Muhammed'in cariyeleri:

1. Nefise 2. Cemile

 

Yok böyle bir hadis diyen babayiğit varmı ? Veya 9 yaşı yalan diyen. Diye sormuşsun evet var ben...külliyen yalan diyorum kesinlikle yukarda yazdıklarının Buhariye ait olmadığını idda ediyorum bak hadis no demişsin Buhari 1588 oysaki bende ki 1588 de bak ne yazıyor senin yazdıklarınla uzaktan yakından ilgisi varmı?

 

HadisNo 1588

Fasil

HUDUD BÖLÜMÜ

Konu

Zina Haddi

Ravi

İbnu Abbas

Hadis

:

Hz. Ömer (ra)`i hutbe verirken dinledim. Şöyle demişti: "Allah Teala hazretleri Muhammed (sav)`a hak (din ile) gönderdi ve O`na Kitaba indirdi. Bu indirilenler arasında recm ayeti de vardı! Biz bu ayeti okuduk ve ezberledik. Ayrıca, Resulullah (sav) zina yapana recm cezasını tatbik etti, ondan sonra da biz tatbik ettik. Ben şu endişeyi taşıyorum: Aradan uzun zaman geçince, bazıları çıkıp: "Biz Kitabullah`da recm cezasını görmüyoruz (deyip inkara sapabilecek ve) Allah`ın kitabında indirdiği bir farzı terkederek dalalete düşebilecektir. Bilesiniz, recm, kadın ve erkekten muhsan olanların zinaları, -delil veya hamilelik veya itiraf yoluyla- sübüt bulduğu takdirde, onlara tatbik edilmesi gereken Kitabullah`da mevcut bir haktır.

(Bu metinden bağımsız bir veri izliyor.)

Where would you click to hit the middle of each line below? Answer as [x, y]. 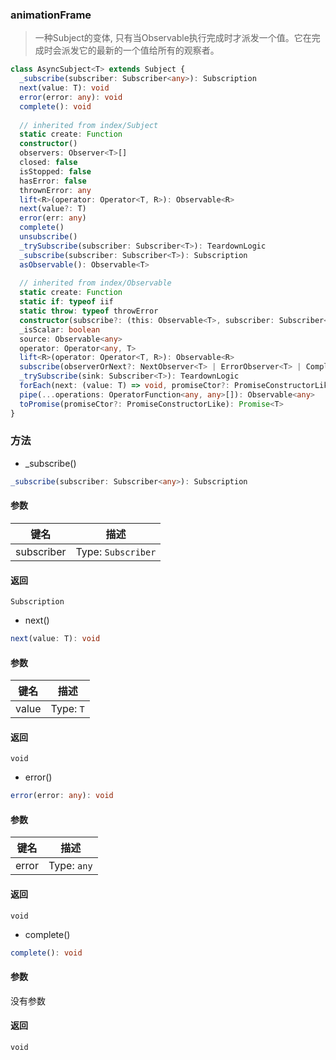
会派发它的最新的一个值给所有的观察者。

Allah`a kasemle söylüyorum, eğer insanlar: "Ömer Allah Teala` nın kitabına ilavede bulundu" demeyecek olsalar, recm ayetini (Kitabullah`a) yazardım."

 

Ben daha önce yukardaki bir yazımda Hz Aişe validemizin yaşıyla ilgili bir kaç yorum yazmıştım zaten tekrar yazmıyacağım Hz.Aişe'nin Peygamber efendimizden önce nışanlı olduğunuda biliyoruz eğer sizin söylediğiniz doğruysa o zaman 7 yaşında falan nışanlanmış olması lazım değilmi? biraz mantık yahu lütfen biraz mantık yürütün.

 

Gelelim diğer bölüme eşlerini yazmışsınız başlı başına yanlışlar dolu bilgileri burda doğruymuş gibi aktarmaya çalışmanızı anlayabilmiş değilim...

 

Bir kere Peygamber efendimiz Hz.Hatice ile evliyken evlilik yapmadı ki Peygamberliğide onunla evli olduğu döneme denk gelir ondan sonraki yaptığı evlilikler

 

1- Haticetü'l-Kübra:

 

2- Hz. Sevde (r.an):

 

3- Hz. Aişe (r.an):

 

4- Hz. Hafsa (r.an):

 

5- Hz. Ümmü Seleme (r.an):

 

6- Hz. Ümmü Habibe (r.an):

 

7- Hz. Zeyneb (r.an):

 

9- Hz. Cüveyriye (r.an):

 

10- Hz. Safiyye (r.an):

 

12- Hz. Meymune (r.an):

 

Bunların dışında bir evlilik yok oysaki sen yukarda Muhammedin boşadığı kadınlar demişsin yok böyle bişey hiç bir eşinden ayrılmamıştır Peygamber efendimiz ayrıca bununla yetinmeyip nikahlayıp sonradan ayrıldıkları demişsin buda yetmemiş buda mehir parasını ödemediği kadınlar demişsin tüm bunlarıda Buhari'den aldığını söylede hep beraber gülelim.ya onlarca kitap okudum Peygamber efendimizin hayatıyla ilgili benim hiç bir yerde görmediğim okuyamadığım bu kaynakları siz nerden bulup çıkartıyorsunuz Allah aşkına birde cariyeleri demişsin bu konuda tam emin değilim ama benim bildiğim Maria var.

 

Boşanma durumunun kısa bir özeti.

28- "Ey Peygamber! Eşlerine söyle: "Eğer dünya hayatını ve süslerini istiyorsanız gelin size boşanma bedelinizi vereyim ve güzellikle salıvereyim."

 

Peygamber efendimiz önce Hz. Aişe r.a.'den başladı: "Sana bir şey söyleyeceğim, ama anne ve babana danışmadan acele ile karar vermeni istemiyorum" dedi. Hz. Aişe: "Ne söyleyeceksin?" dedi. Peygamber efendimiz: "Ey Peygamber! Eşlerine söyle.." ayetini okudu. Hz. Aişe: "Senin hakkında anne ve babama mı danışacağım, kesinlikle, Allah'ı ve Peygamberini tercih ediyorum. Bir de benim hangisini tercih ettiğimi diğer eşlerine söylememeni istiyorum" dedi. Bunun üzerine Peygamber efendimiz: "Allah beni güçlük çıkarmam için göndermedi. Beni bir öğretici, kolaylaştırıcı olarak gönderdi. Onlardan biri senin hangisini seçtiğini sorarsa söyleyeceğim" dedi. (Müslim, Zekeriyya bin İshak'tan aktarmıştır)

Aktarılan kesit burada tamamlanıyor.